Anyone have tips on getting good stack traces in opt builds? I am really struggl...

jcranmer · 2024-07-29T19:20:23 1722280823

Mozilla has a tool to fix up the bad dladdr-based printing methods in log files here: https://github.com/mozilla/fix-stacks/. Note that it relies on doing a little bit of post-processing on dladdr to get the base of the DSO it is in: https://searchfox.org/mozilla-central/source/mozglue/misc/St...

As for whether or not you can use this in a signal handler... well, I hate reading the POSIX standard with regard to signal safety because it's just not well-written, but as far as I can tell, a non-async-signal-safe function can be safely called from a signal handler for a synchronous signal (which most of the interesting signals for dumping stack traces are--it's only something like dump-stack-trace-on-SIGUSR1 that's actually going to be an asynchronous signal), so long as it is not interrupting a non-async-signal-safe function. So as long as you're not crashing in libc, it should be kosher.

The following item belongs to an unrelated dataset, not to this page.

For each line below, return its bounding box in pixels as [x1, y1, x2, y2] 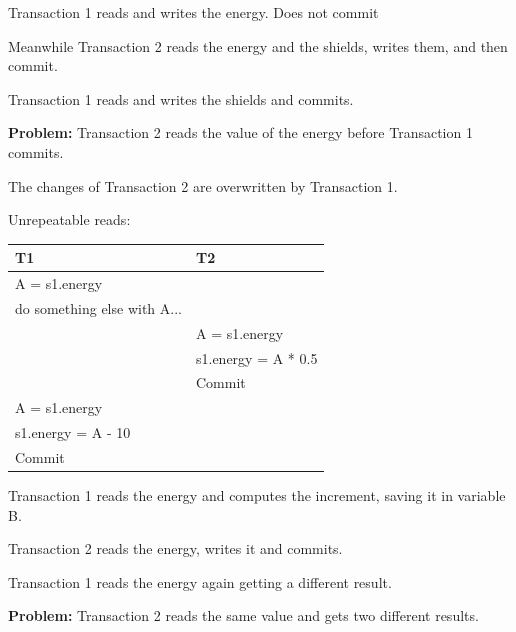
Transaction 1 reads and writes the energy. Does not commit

bogwog · 2024-07-29T17:06:21 1722272781

Have you looked into using a library like Breakpad (https://chromium.googlesource.com/breakpad/breakpad/)? It's probably too much work to integrate for local debugging only though.

mark_undoio · 2024-07-29T17:23:47 1722273827

If you're on *NIX have you tried just invoking gstack or similar as an external process? https://linux.die.net/man/1/gstack

Or, indeed, getting a core dump and applying GDB to it. GDB seems generally pretty good at reconstructing stacks at arbitrary points in application runtime.

We've also used a combination of libunwind and https://linux.die.net/man/1/addr2line to produce good crash dumps when GDB is not necessarily available.

jeffbee · 2024-07-29T17:27:10 1722274030

To which of the projects that are all named "libunwind" do you refer?

mark_undoio · 2024-07-29T17:37:27 1722274647

This one, I believe: https://github.com/libunwind/libunwind

ETA: Thinking about it, I'm not really sure what it'd do for C++ - I guess you'd end up with mangled names, so if you want sensible names you might need to demangle (either as a post-processing step or within the dumper) too.

I don't think you'll get any decoded argument values out of it either, so I guess it depends what backtrace info is needed.

trentnelson · 2024-07-30T17:04:48 1722359088

FWIW, on Windows, the ETW event instrumentation that captures dispatch (i.e. thread scheduling) and loader info (I think it's literally the DISPATCH+LOADER flags to xperf) solves this problem, which, inherently is: at any arbitrary point in time, given an IP/PC, what module/function am I in?

If you have timestamped module load/unload info with base address + range, plus context switch times that allow you to figure out which specific thread & address space was running at any given CPU node ID + point in time, you can always answer that question. (Assuming the debug infrastructure is robust enough to map any given IP to one specific function, which it should be able to do, even if the optimizer has hoisted out cold paths into separate, non-contiguous areas.)

I realize this isn't very helpful to you on Linux (if it's any consolation I'm on Linux these days too), but, sometimes it's interesting to know how other platforms handle it.

o11c · 2024-07-29T17:49:02 1722275342

Rule number one: never use Clang; its optimizers destroy too much information unlike GCC.

You can use `dl_iterate_phdr` at startup if you need DSO info?

whatsakandr · 2024-08-01T20:06:24 1722542784

I've had good luck with -fno-omit-frame-pointer, omitting it is an unfortunate default, and makes stack traces horrible.

dllu · 2024-07-29T19:07:03 1722280023

I enjoy using backward: https://github.com/bombela/backward-cpp

jeffbee · 2024-07-29T19:12:41 1722280361

Looks worth investigating. Also making me wonder how many different backtrace implementations are out there on GitHub with Google copyrights!

saagarjha · 2024-07-29T16:39:26 1722271166

Is calling dladdr on the addresses not enough for you?

jeffbee · 2024-07-29T16:46:34 1722271594

It's not async signal safe, so I did not even try that.

I think there's a huge amount of complexity both inherent to the problem and caused by fifty years of accumulated bad habits, which is indicated by the thousands of lines of code in compiler-rt dedicated to handling this issue. I'd like to call their library functions but they are all in private-looking namespaces. I also tried to use the Abseil failure signal handler but it often fails to unwind and even when it does unwind has a habit of just printing unknown for the symbol name or file, and never prints the DSO base addresses.

mgaunard · 2024-07-30T08:56:28 1722329788

libbacktrace does it all, and there is also that feature in the C++ standard library now.